TLSR:. . .With the data Athersys has accrued so far, and with the relationships it already has with regulators in Japan, is it possible to get conditional approval using data from the studies it's already done in the U.S.?
JK: That's a good question. The short answer is yes. . .if management could enroll a handful of Japanese patients, and they could be part of the current phase 2 trial, that could create an accelerated pathway to the marketplace. Based on phase 2 results that include Japanese nationals, which could be reported, let's say, at the end of 2014, a product could potentially be commercialized in Japan in 2015."
The company has two very important trials in progress, either of which would be transformative with good data. As I mentioned before, Athersys is partnered with Pfizer in an ulcerative colitis program. Athersys' cell therapy product, MultiStem, is being used to treat these patients. I believe that even before we see data from the phase 2 trail, we could see Pfizer make a decision to expand its relationship with Athersys based on the recognition of what it already knows about the company and the product.
Athersys is one of only a handful of companies that has spelled out in detail the mechanism of action. . .the idea of being so specific with mechanism of action, with dose, with where it's delivered and with when it's delivered, becomes critical for the company, a differentiating factor. Athersys also has an interesting small molecule program, with 5HT2c receptors and agonists for obesity or schizophrenia. That's not on the regenerative medicine side. This is a neat little company that has a great management team and deep science bench."

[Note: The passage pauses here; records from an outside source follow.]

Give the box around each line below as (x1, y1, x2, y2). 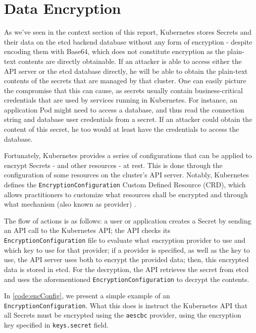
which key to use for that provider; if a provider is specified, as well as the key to (4, 244, 250, 255)
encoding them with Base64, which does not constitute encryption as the (4, 46, 225, 56)
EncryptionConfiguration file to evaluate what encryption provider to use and (4, 235, 246, 245)
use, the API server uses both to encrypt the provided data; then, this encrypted (4, 254, 249, 265)
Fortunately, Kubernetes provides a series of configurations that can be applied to (4, 150, 252, 161)
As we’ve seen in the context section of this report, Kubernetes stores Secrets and (4, 27, 252, 37)
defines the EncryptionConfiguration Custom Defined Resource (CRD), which (4, 179, 246, 190)
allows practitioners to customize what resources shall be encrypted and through (4, 189, 248, 199)
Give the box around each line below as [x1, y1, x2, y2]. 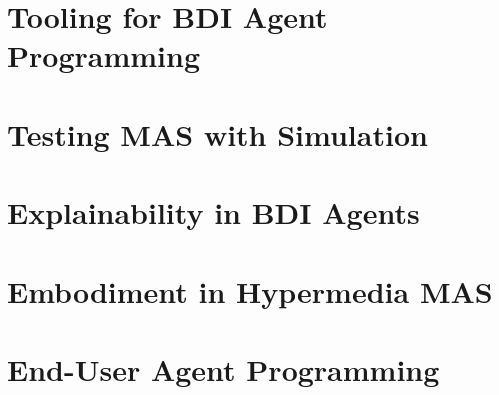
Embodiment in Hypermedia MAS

"Ischemic stroke is another indication Athersys is looking at. That's a highly significant indication, because physicians have a short window of opportunity to help patients regain function. If not treated right away, disability problems are exacerbated, and stroke leads to outcomes that are, once again, dealt with in a palliative and watchful fashion, which is unaffordable in the current healthcare environment. This is a phase 2 program, and it's unpartnered."